First, our intelligence must improve. The President and the Congress have taken steps to reorganize and strengthen the U.S. intelligence community. A single, accountable leader of the intelligence community with authorities to match his responsibilities, and increased sharing of information and increased resources, are helping realize this objective.
Second, there will always be some uncertainty about the status of hidden programs since proliferators are often brutal regimes that go to great lengths to conceal their activities. Indeed, prior to the 1991 Gulf War, many intelligence analysts underestimated the WMD threat posed by the Iraqi regime. After that conflict, they were surprised to learn how far Iraq had progressed along various pathways to try to produce fissile material.
Third, Saddam’s strategy of bluff, denial, and deception is a dangerous game that dictators play at their peril. The world offered Saddam a clear choice: effect full and immediate compliance with his disarmament obligations or face serious consequences. Saddam chose the latter course and is now facing judgment in an Iraqi court. It was Saddam’s reckless behavior that demanded the world’s attention, and it was his refusal to remove the ambiguity that he created that forced the United States and its allies to act. We have no doubt that the world is a better place for the removal of this dangerous and unpredictable tyrant, and we have no doubt that the world is better off if tyrants know that they pursue WMD at their own peril.
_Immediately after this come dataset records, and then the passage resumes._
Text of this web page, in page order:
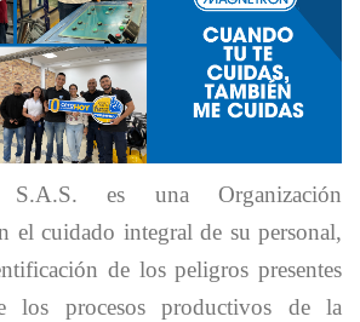
S.A.S. es una Organización
el cuidado integral de su personal,
de los peligros presentes
los procesos productivos de la
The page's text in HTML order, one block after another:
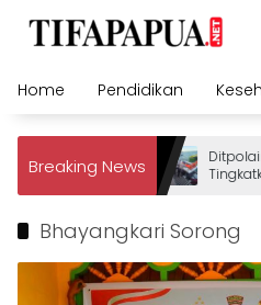
Home
Pendidikan
Breaking News
Wisatawan
Bhayangkari Sorong

VI. Ignite a New Era of Global Economic Growth through Free Markets and Free Trade

A. Summary of National Security Strategy 2002
Promoting free and fair trade has long been a bedrock tenet of American foreign policy. Greater economic freedom is ultimately inseparable from political liberty. Economic freedom empowers individuals, and empowered individuals increasingly demand greater political freedom. Greater economic freedom also leads to greater economic opportunity and prosperity for everyone. History has judged the market economy as the single most effective economic system and the greatest antidote to poverty. To expand economic liberty and prosperity, the United States promotes free and fair trade, open markets, a stable financial system, the integration of the global economy, and secure, clean energy development.